In fact, Q and his Los Angeles-headquarters second-in-command, Donald (``Doc'') Dennis, a suspected East Coast Crip, often displayed considerable long-distance ``savviness,'' according to Assistant U.S. Attorney Jeffrey Johnson. ``They called to question the amount of receipts coming in. They discussed how much crack was in the city. They discussed cooking agents. And they didn't keep books.''

However, in April 1993, just as Q was getting started in Birmingham, the FBI launched the probe that led to the network's systematic dismantlement--its ``takedown,'' in the parlance of narcotics cops. First Denver was shut down, then Cleveland and last, in a surprise raid that had the suspects fleeing just minutes before the police arrived, Birmingham. The technique of ``letting it walk''--allowing drug shipments and couriers to proceed unhindered in order to keep suspected criminals ignorant of a wiretap--was used at every location. ``That strategy was the key,'' says lead investigator Steven Gomez. ``To the very end, they never knew.''

Birmingham's Renee Stephens remains at large. But Dink Slaughter and Drak Neal were followed home and arrested in Los Angeles. The Seattle team was jailed. Second-in-command Doc Dennis surrendered to a swat team in Burbank, California, without incident. And when Q himself was summoned to visit his parole officer--he once served time on a previous drug offense--he found FBI agents waiting for him. Finally, after 15 months on the run, Cleveland's M.J. Lee was also captured early this month in Chino Hills, California.

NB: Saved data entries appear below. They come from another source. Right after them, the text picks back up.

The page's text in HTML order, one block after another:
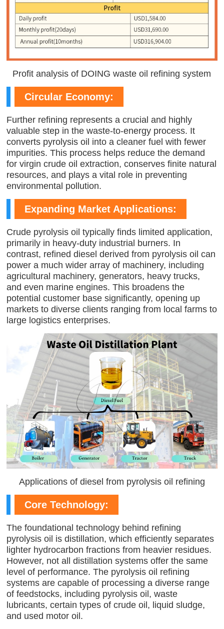
Profit analysis of DOING waste oil refining system
Circular Economy:
Further refining represents a crucial and highly
valuable step in the waste-to-energy process. It
converts pyrolysis oil into a cleaner fuel with fewer
impurities. This process helps reduce the demand
for virgin crude oil extraction, conserves finite natural
resources, and plays a vital role in preventing
environmental pollution.
Expanding Market Applications:
Crude pyrolysis oil typically finds limited application,
primarily in heavy-duty industrial burners. In
contrast, refined diesel derived from pyrolysis oil can
power a much wider array of machinery, including
agricultural machinery, generators, heavy trucks,
and even marine engines. This broadens the
potential customer base significantly, opening up
markets to diverse clients ranging from local farms to
large logistics enterprises.
Applications of diesel from pyrolysis oil refining
Core Technology:
The foundational technology behind refining
pyrolysis oil is distillation, which efficiently separates
lighter hydrocarbon fractions from heavier residues.
However, not all distillation systems offer the same
level of performance. The pyrolysis oil refining
systems are capable of processing a diverse range
of feedstocks, including pyrolysis oil, waste
lubricants, certain types of crude oil, liquid sludge,
and used motor oil.
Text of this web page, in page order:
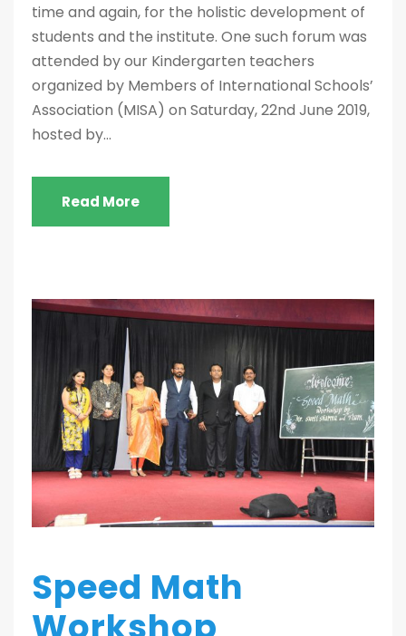
time and again, for the holistic development of
students and the institute. One such forum was
attended by our Kindergarten teachers
organized by Members of International Schools’
Association (MISA) on Saturday, 22nd June 2019,
hosted by...
Read More
Speed Math
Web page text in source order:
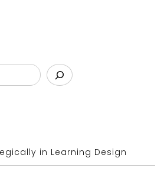
in Learning Design
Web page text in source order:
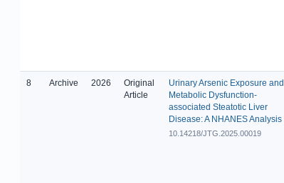
8 Archive 2026
Original
Article
Urinary Arsenic Exposure and
Metabolic Dysfunction-
associated Steatotic Liver
Disease: A NHANES Analysis
10.14218/JTG.2025.00019

So far, none has turned evidence against the others, though all except the newly apprehended Lee have pleaded guilty. Defense attorneys are arguing that Q's was ``a loose confederation of friends who lived in gang neighborhoods who got to know each other,'' a claim they hope will help their planned appeal. As it is, at their sentencing next month, the defendants could each receive 20 to 33 years in federal prison. Law enforcers are proud of having bagged one set of drug entrepreneurs. Now, there are only about 100 more to go.